Thus, the modern financial globalization should not only be cursed; it also has some positive sides. Summing up the achievements of what is called ‘the financial revolution’ (see Doronin 2003; Mikhailov 2000; see also Held et al. 1999) we would provide our own version of the most important directions taken by the development of financial engineering (in addition to the computerization of this sphere of business). We shall also try to specify the positive influence produced by them. Those directions can be described as follows:

1. Powerful expansion of nomenclature of financial instruments and products, which leads to the expansion of possibilities to choose the most convenient financial instrument.

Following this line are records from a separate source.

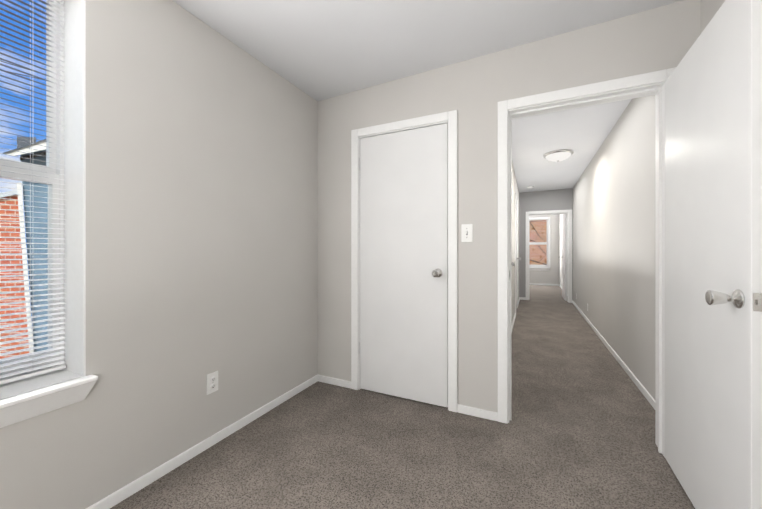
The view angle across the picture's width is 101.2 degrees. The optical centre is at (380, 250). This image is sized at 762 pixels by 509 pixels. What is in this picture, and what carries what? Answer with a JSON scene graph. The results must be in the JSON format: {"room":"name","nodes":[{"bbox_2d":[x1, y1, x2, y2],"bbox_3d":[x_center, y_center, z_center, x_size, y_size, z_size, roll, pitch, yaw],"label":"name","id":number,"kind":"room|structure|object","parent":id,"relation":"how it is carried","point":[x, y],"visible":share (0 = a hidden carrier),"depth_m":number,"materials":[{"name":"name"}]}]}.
{"room":"empty bedroom","nodes":[
{"label":"empty bedroom","id":0,"kind":"room"},
{"bbox_2d":[0,0,317,508],"bbox_3d":[-0.301,-0.125,3.552,0.385,2.500,9.490,0,0,26],"label":"wall","id":1,"kind":"structure","parent":0,"point":[177,174],"depth_m":1.51,"materials":[{"name":"grey paint"}]},
{"bbox_2d":[86,374,317,508],"bbox_3d":[-1.351,1.097,1.016,0.014,0.056,3.730,0,0,26],"label":"baseboard","id":2,"kind":"structure","parent":1,"relation":"attached to","point":[128,490],"depth_m":1.68,"materials":[{"name":"white wood"}]},
{"bbox_2d":[207,371,217,394],"bbox_3d":[-0.973,0.765,1.808,0.008,0.115,0.072,0,0,26],"label":"outlet","id":3,"kind":"object","parent":1,"relation":"attached to","point":[212,382],"visible":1,"depth_m":1.80,"materials":[{"name":"white plastic"}]},
{"bbox_2d":[110,285,694,508],"bbox_3d":[1.464,1.175,4.838,3.430,0.100,13.340,0,0,26],"label":"floor","id":4,"kind":"structure","parent":0,"point":[577,431],"depth_m":1.76,"materials":[{"name":"carpet"}]},
{"bbox_2d":[172,0,682,192],"bbox_3d":[1.464,-1.377,4.839,3.430,0.196,13.340,0,0,26],"label":"ceiling","id":5,"kind":"structure","parent":0,"point":[318,50],"depth_m":1.93,"materials":[{"name":"paint"}]},
{"bbox_2d":[543,149,573,161],"bbox_3d":[2.412,-1.264,4.260,0.360,0.117,0.360,0,0,26],"label":"light","id":6,"kind":"object","parent":5,"relation":"attached to","point":[558,155],"visible":1,"depth_m":4.16,"materials":[{"name":"white glass"}]},
{"bbox_2d":[318,0,700,457],"bbox_3d":[0.591,-0.125,2.229,2.460,2.500,0.172,0,0,26],"label":"wall","id":7,"kind":"structure","parent":0,"point":[477,105],"depth_m":2.11,"materials":[{"name":"grey paint"}]},
{"bbox_2d":[318,374,350,388],"bbox_3d":[-0.382,1.097,2.612,0.317,0.056,0.014,0,0,26],"label":"baseboard","id":8,"kind":"structure","parent":7,"relation":"attached to","point":[325,379],"depth_m":2.61,"materials":[{"name":"white wood"}]},
{"bbox_2d":[359,123,447,406],"bbox_3d":[0.138,0.107,2.347,0.716,2.012,0.113,0,0,26],"label":"closet door","id":9,"kind":"structure","parent":7,"relation":"in","point":[403,347],"depth_m":2.35,"materials":[{"name":"white wood"}]},
{"bbox_2d":[461,224,472,241],"bbox_3d":[0.587,-0.118,2.142,0.075,0.122,0.020,0,0,26],"label":"light switch","id":10,"kind":"object","parent":7,"relation":"attached to","point":[466,232],"visible":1,"depth_m":2.14,"materials":[{"name":"white plastic"}]},
{"bbox_2d":[665,0,761,508],"bbox_3d":[1.352,0.107,1.326,0.191,2.012,0.790,0,0,26],"label":"entry door","id":11,"kind":"structure","parent":7,"relation":"in","point":[713,270],"depth_m":1.18,"materials":[{"name":"white wood"}]},
{"bbox_2d":[512,162,518,322],"bbox_3d":[1.925,-0.125,4.705,0.136,2.500,5.480,0,0,26],"label":"wall","id":12,"kind":"structure","parent":0,"point":[515,195],"depth_m":5.18,"materials":[{"name":"grey paint"}]},
{"bbox_2d":[516,203,520,308],"bbox_3d":[2.501,0.107,5.734,0.113,2.012,0.781,0,0,26],"label":"hall door","id":13,"kind":"structure","parent":12,"relation":"in","point":[516,256],"depth_m":5.89,"materials":[{"name":"white wood"}]},
{"bbox_2d":[529,214,558,283],"bbox_3d":[4.221,-0.125,10.725,3.290,2.500,0.340,0,0,26],"label":"wall","id":14,"kind":"structure","parent":0,"point":[548,273],"depth_m":10.00,"materials":[{"name":"grey paint"}]},
{"bbox_2d":[529,283,558,285],"bbox_3d":[4.238,1.097,10.565,3.120,0.056,0.014,0,0,26],"label":"baseboard","id":15,"kind":"structure","parent":14,"relation":"attached to","point":[545,284],"depth_m":10.09,"materials":[{"name":"white wood"}]},
{"bbox_2d":[519,188,572,302],"bbox_3d":[2.718,-0.125,7.442,3.150,2.500,0.172,0,0,26],"label":"wall","id":16,"kind":"structure","parent":0,"point":[553,202],"depth_m":6.96,"materials":[{"name":"grey paint"}]},
{"bbox_2d":[559,214,566,300],"bbox_3d":[4.245,0.156,7.235,0.191,1.914,0.768,0,0,26],"label":"room door","id":17,"kind":"structure","parent":16,"relation":"in","point":[564,256],"depth_m":7.04,"materials":[{"name":"white wood"}]},
{"bbox_2d":[559,0,724,399],"bbox_3d":[2.946,-0.125,4.125,0.140,2.500,13.340,0,0,26],"label":"wall","id":18,"kind":"structure","parent":0,"point":[614,237],"depth_m":3.00,"materials":[{"name":"grey paint"}]},
{"bbox_2d":[572,300,654,408],"bbox_3d":[2.912,1.097,4.230,0.014,0.056,5.480,0,0,26],"label":"baseboard","id":19,"kind":"structure","parent":18,"relation":"attached to","point":[643,390],"depth_m":2.96,"materials":[{"name":"white wood"}]},
{"label":"outside","id":20,"kind":"structure","parent":0,"visible":0},
{"bbox_3d":[4.522,7.225,8.826,80.000,0.200,100.000,0,0,26],"label":"ground","id":21,"kind":"structure","parent":20,"visible":0},
{"bbox_2d":[0,61,47,358],"bbox_3d":[-9.295,4.569,6.908,12.132,20.792,5.049,0,0,26],"label":"neighbouring house","id":22,"kind":"structure","parent":21,"relation":"on","point":[34,187],"depth_m":5.08,"materials":[{"name":"red brick"}]},
{"bbox_2d":[529,220,546,264],"bbox_3d":[9.258,-0.374,18.661,18.000,15.000,5.070,0,0,26],"label":"brick house","id":23,"kind":"structure","parent":21,"relation":"on","point":[532,236],"depth_m":16.40,"materials":[{"name":"red brick"}]},
{"bbox_2d":[529,221,546,264],"bbox_3d":[6.756,2.028,13.777,1.830,10.199,1.687,0,0,26],"label":"tree","id":24,"kind":"object","parent":21,"relation":"on","point":[533,249],"depth_m":13.73,"materials":[{"name":"plant"}]}
]}

2. Standardization of financial instruments and products. This creates the possibility to calculate an abstract (i.e., an aggregate, unified measure based on a standard package of shares and other stocks) base (and not just concrete prices of concrete securities). This secures a considerable economy of time for those who use financial instruments; it makes it possible to purchase financial securities without a detailed analysis of particular stocks; this leads to an increase in the number of participants by an order of magnitude.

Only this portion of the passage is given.